Recorded data:

■ ■ ■ ■ ■ ■ ■

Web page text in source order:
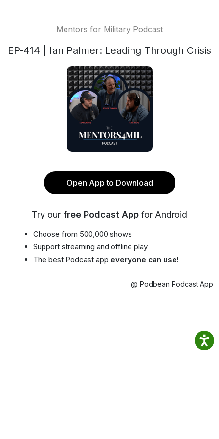
Mentors for Military Podcast
EP-414 | Ian Palmer: Leading Through Crisis
Open App to Download
Try our free Podcast App for Android
Choose from 500,000 shows
Support streaming and offline play
The best Podcast app everyone can use!
@ Podbean Podcast App
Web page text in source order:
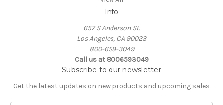
Info
657 S Anderson St.
Los Angeles, CA 90023
800-659-3049
Call us at 8006593049
Subscribe to our newsletter
Get the latest updates on new products and upcoming sales
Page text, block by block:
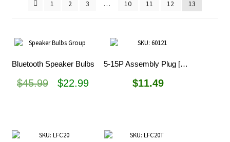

■ ■ ■ ■ ■ ■ ■

● WORK ORDER: With the pictures omitted, print each line of the data above precisely as given.

● OUTPUT OF THE TASK:
Web page text in source order:
Mentors for Military Podcast
EP-414 | Ian Palmer: Leading Through Crisis
Open App to Download
Try our free Podcast App for Android
Choose from 500,000 shows
Support streaming and offline play
The best Podcast app everyone can use!
@ Podbean Podcast App
Web page text in source order:
Info
657 S Anderson St.
Los Angeles, CA 90023
800-659-3049
Call us at 8006593049
Subscribe to our newsletter
Get the latest updates on new products and upcoming sales
Page text, block by block:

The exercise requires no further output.